L’exercice de la grosse balle étoit différent des précédens, non seulement à raison du volume des balles que l’on y employoit, mais aussi par rapport à la situation des bras ; car dans les trois principales especes de petite sphéristique, dont on vient de parler, les joueurs tenoient toujours leurs mains plus basses que leurs épaules ; au-lieu que dans celle-ci, ces mêmes joueurs élevoient leurs mains au-dessus de leur tête, se dressant même sur la pointe du pié, & faisant divers sauts pour attraper les balles qui leur passoient par-dessus la tête. Cet exercice, comme l’on voit, devoit être d’un fort grand mouvement, & d’autant plus pénible, qu’outre qu’on y mettoit en œuvre toute la force des bras pour pousser des balles d’une grosseur considérable à une grande distance, les courses, les sauts, & les violentes contorsions que l’on s’y donnoit, contribuoient encore à en augmenter la fatigue.
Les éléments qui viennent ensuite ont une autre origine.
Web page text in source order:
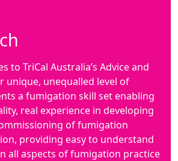
to TriCal Australia’s Advice and
unique, unequalled level of
a fumigation skill set enabling
real experience in developing
of fumigation
providing easy to understand
all aspects of fumigation practice
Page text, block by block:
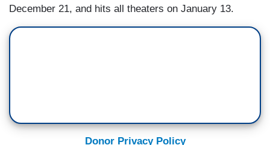
December 21, and hits all theaters on January 13.
Donor Privacy Policy
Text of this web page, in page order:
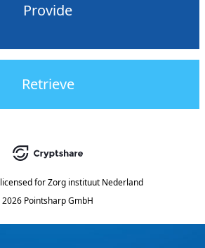
Provide
Retrieve
licensed forZorg instituut Nederland
2026 Pointsharp GmbH
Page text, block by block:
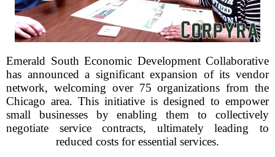
Emerald South Economic Development Collaborative
has announced a significant expansion of its vendor
network, welcoming over 75 organizations from the
Chicago area. This initiative is designed to empower
small businesses by enabling them to collectively
negotiate service contracts, ultimately leading to
reduced costs for essential services.
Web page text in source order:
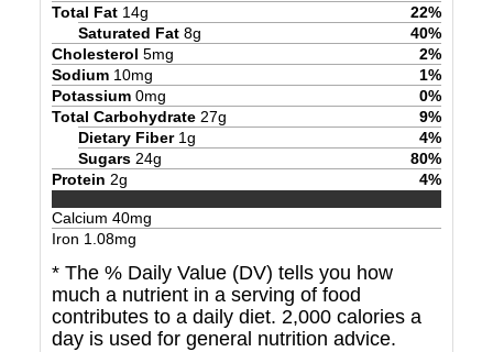
Total Fat 14g 22%
Saturated Fat 8g 40%
Cholesterol 5mg 2%
Sodium 10mg 1%
Potassium 0mg 0%
Total Carbohydrate 27g 9%
Dietary Fiber 1g 4%
Sugars 24g 80%
Protein 2g 4%
Calcium 40mg
Iron 1.08mg
* The % Daily Value (DV) tells you how
much a nutrient in a serving of food
contributes to a daily diet. 2,000 calories a
day is used for general nutrition advice.
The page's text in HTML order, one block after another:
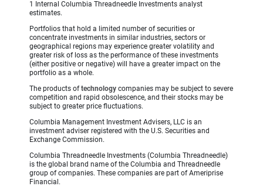
1 Internal Columbia Threadneedle Investments analyst
estimates.
Portfolios that hold a limited number of securities or
concentrate investments in similar industries, sectors or
geographical regions may experience greater volatility and
greater risk of loss as the performance of these investments
(either positive or negative) will have a greater impact on the
portfolio as a whole.
The products oftechnology companies may be subject to severe
competition and rapid obsolescence, and their stocks may be
subject to greater price fluctuations.
Columbia Management Investment Advisers, LLC is an
investment adviser registered with the U.S. Securities and
Exchange Commission.
Columbia Threadneedle Investments (Columbia Threadneedle)
is the global brand name of the Columbia and Threadneedle
group of companies. These companies are part of Ameriprise
Financial.
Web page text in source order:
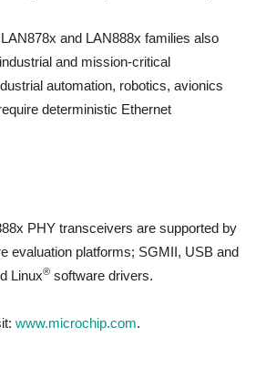
and LAN888x families also
and mission-critical
automation, robotics, avionics
deterministic Ethernet
PHY transceivers are supported by
evaluation platforms; SGMII, USB and
Linux® software drivers.
www.microchip.com.
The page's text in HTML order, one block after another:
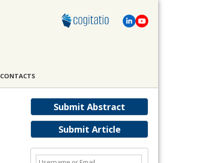
CONTACTS
Submit Abstract
Submit Article
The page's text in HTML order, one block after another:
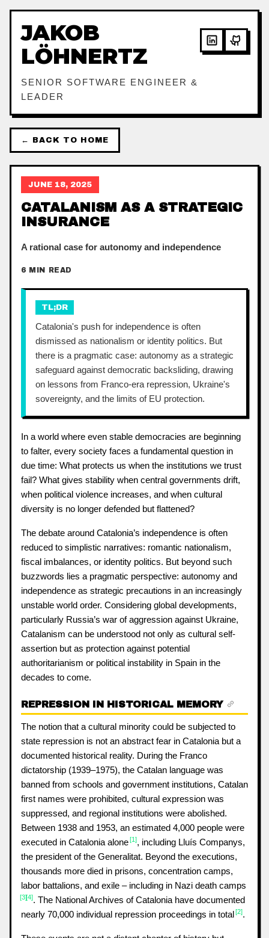
JAKOB
LÖHNERTZ
SENIOR SOFTWARE ENGINEER &
LEADER
← BACK TO HOME
JUNE 18, 2025
CATALANISM AS A STRATEGIC
INSURANCE
A rational case for autonomy and independence
6 MIN READ
TL;DR
Catalonia's push for independence is often
dismissed as nationalism or identity politics. But
there is a pragmatic case: autonomy as a strategic
safeguard against democratic backsliding, drawing
on lessons from Franco-era repression, Ukraine's
sovereignty, and the limits of EU protection.
In a world where even stable democracies are beginning
to falter, every society faces a fundamental question in
due time: What protects us when the institutions we trust
fail? What gives stability when central governments drift,
when political violence increases, and when cultural
diversity is no longer defended but flattened?
The debate around Catalonia’s independence is often
reduced to simplistic narratives: romantic nationalism,
fiscal imbalances, or identity politics. But beyond such
buzzwords lies a pragmatic perspective: autonomy and
independence as strategic precautions in an increasingly
unstable world order. Considering global developments,
particularly Russia’s war of aggression against Ukraine,
Catalanism can be understood not only as cultural self-
assertion but as protection against potential
authoritarianism or political instability in Spain in the
decades to come.
REPRESSION IN HISTORICAL MEMORY
The notion that a cultural minority could be subjected to
state repression is not an abstract fear in Catalonia but a
documented historical reality. During the Franco
dictatorship (1939–1975), the Catalan language was
banned from schools and government institutions, Catalan
first names were prohibited, cultural expression was
suppressed, and regional institutions were abolished.
Between 1938 and 1953, an estimated 4,000 people were
executed in Catalonia alone[1], including Lluís Companys,
the president of the Generalitat. Beyond the executions,
thousands more died in prisons, concentration camps,
labor battalions, and exile – including in Nazi death camps
[3][4]. The National Archives of Catalonia have documented
nearly 70,000 individual repression proceedings in total[2].
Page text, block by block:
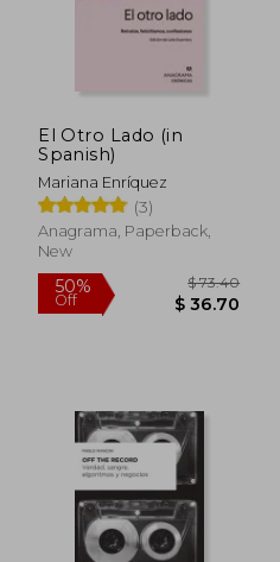
El Otro Lado (in
Spanish)
Mariana Enríquez
(3)
Anagrama, Paperback,
New
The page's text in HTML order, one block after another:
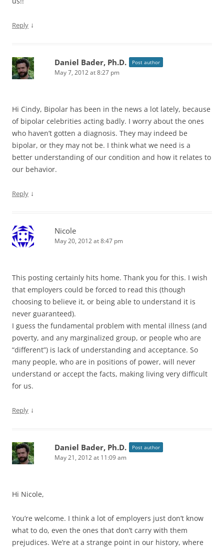
Reply ↓
Daniel Bader, Ph.D. Post author
May 7, 2012 at 8:27 pm
Hi Cindy, Bipolar has been in the news a lot lately, because
of bipolar celebrities acting badly. I worry about the ones
who haven’t gotten a diagnosis. They may indeed be
bipolar, or they may not be. I think what we need is a
better understanding of our condition and how it relates to
our behavior.
Reply ↓
Nicole
May 20, 2012 at 8:47 pm
This posting certainly hits home. Thank you for this. I wish
that employers could be forced to read this (though
choosing to believe it, or being able to understand it is
never guaranteed).
I guess the fundamental problem with mental illness (and
poverty, and any marginalized group, or people who are
“different”) is lack of understanding and acceptance. So
many people, who are in positions of power, will never
understand or accept the facts, making living very difficult
for us.
Reply ↓
Daniel Bader, Ph.D. Post author
May 21, 2012 at 11:09 am
Hi Nicole,
You’re welcome. I think a lot of employers just don’t know
what to do, even the ones that don’t carry with them
prejudices. We’re at a strange point in our history, where
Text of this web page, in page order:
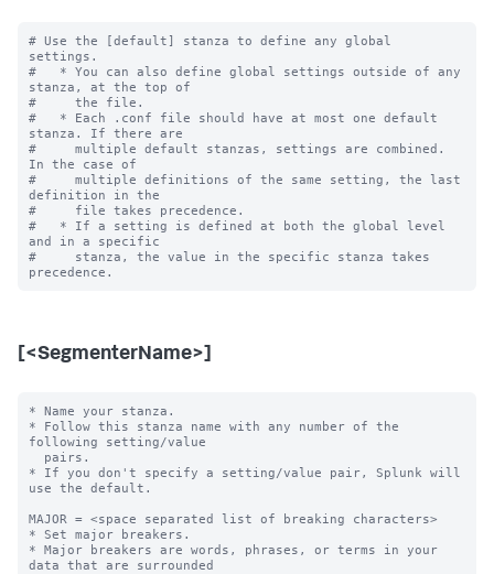
# Use the [default] stanza to define any global
settings.
#   * You can also define global settings outside of any
stanza, at the top of
#     the file.
#   * Each .conf file should have at most one default
stanza. If there are
#     multiple default stanzas, settings are combined.
In the case of
#     multiple definitions of the same setting, the last
definition in the
#     file takes precedence.
#   * If a setting is defined at both the global level
and in a specific
#     stanza, the value in the specific stanza takes
[<SegmenterName>]
* Name your stanza.
* Follow this stanza name with any number of the
following setting/value
* If you don't specify a setting/value pair, Splunk will
use the default.
MAJOR = <space separated list of breaking characters>
* Set major breakers.
* Major breakers are words, phrases, or terms in your
data that are surrounded
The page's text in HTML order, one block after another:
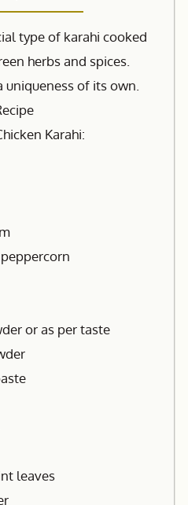
type of karahi cooked
herbs and spices.
of its own.
Karahi:
or as per taste
leaves
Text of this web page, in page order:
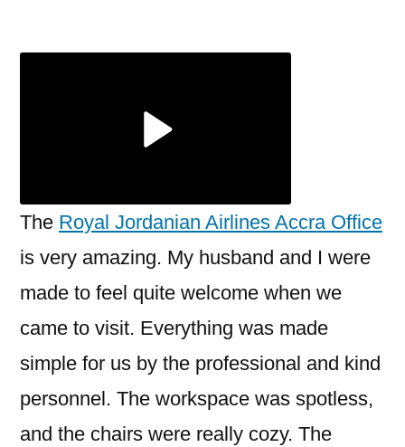
0502
The Royal Jordanian Airlines Accra Office
is very amazing. My husband and I were
made to feel quite welcome when we
came to visit. Everything was made
simple for us by the professional and kind
personnel. The workspace was spotless,
and the chairs were really cozy. The
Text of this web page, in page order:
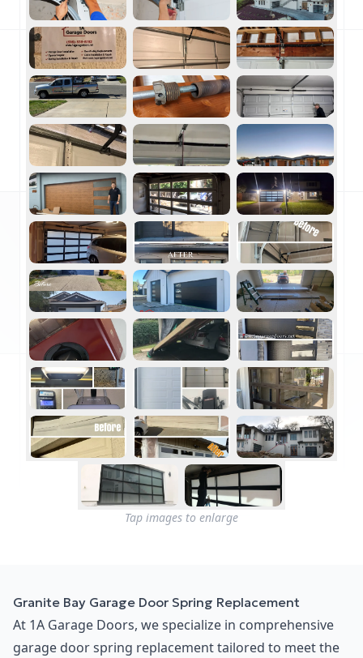
Tap images to enlarge
Granite Bay Garage Door Spring Replacement
At 1A Garage Doors, we specialize in comprehensive
garage door spring replacement tailored to meet the
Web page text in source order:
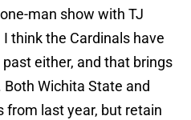
man show with TJ
think the Cardinals have
either, and that brings
Wichita State and
from last year, but retain
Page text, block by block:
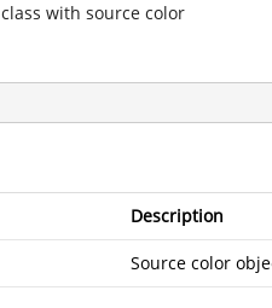
class with source color
Description
Source color
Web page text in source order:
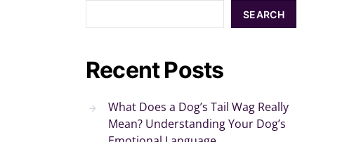
SEARCH
Recent Posts
What Does a Dog’s Tail Wag Really
Mean? Understanding Your Dog’s
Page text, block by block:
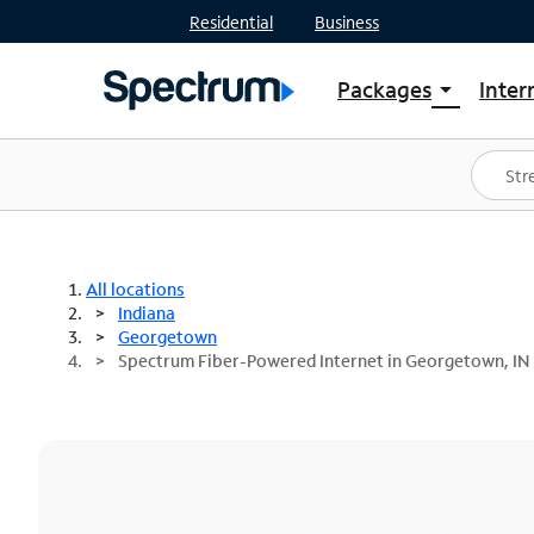
Residential Business
Packages arrow_drop_down
Shop Packages
Spectrum One
Best Deals
All locations
Indiana
Georgetown
Spectrum Fiber-Powered Internet in Georgetown, IN
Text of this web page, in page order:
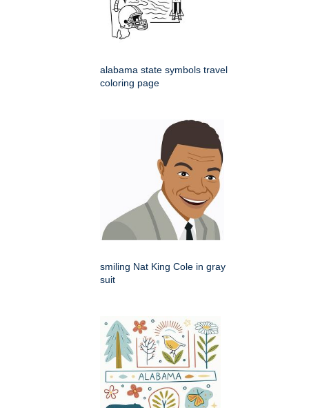
alabama state symbols travel
coloring page
smiling Nat King Cole in gray
suit
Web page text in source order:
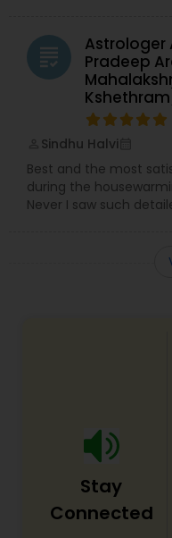
grading
Astrologer
Pradeep
Sindhu Halvi
Best and the most
during the
Never I saw such
Stay
Connected

La troisieme espece de sphéristique connue des Grecs, étoit l’exercice du ballon, appellé σφαῖρα κενή, dont nous savons peu de circonstances, si ce n’est que ces ballons étoient vraissemblablement faits comme les nôtres, qu’on leur donnoit une grosseur énorme, & que le jeu en étoit difficile & fatiguant.

L’exercice du corycus, qui étoit la quatrieme espece de sphéristique greque, la seule dont Hippocrate ait parlé, & qu’il appelle κωρυκομαχίη, qui est la même chose que le κωρυκοβολία, du médecin Arétée, consistoit à suspendre au plancher d’une salle, par le moyen d’une corde, une espece de sac que l’on remplissoit de farine ou de graine de figuier pour les gens foibles, & de sable pour les robustes, & qui descendoit jusqu’à la hauteur de la ceinture de ceux qui s’exerçoient. Ceux ci pressant ce sac à deux mains, le portoient aussi loin que la corde pouvoit s’étendre, après quoi lâchant ce sac ils le suivoient, & lorsqu’il revenoit vers eux, ils se reculoient pour céder à la violence du choc ; ensuite le reprenant à deux mains, ils le poussoient en avant de toutes leurs forces, & tâchoient malgré l’impétuosité qui le ramenoit, de l’arrêter, soit en opposant les mains, soit en présentant la poitrine leurs mains étendues derriere le dos ; en sorte que pour peu qu’ils négligeassent de se tenir fermes, l’effort du sac qui revenoit leur faisoit quelquefois lâcher le pié, & les contraignoit de reculer.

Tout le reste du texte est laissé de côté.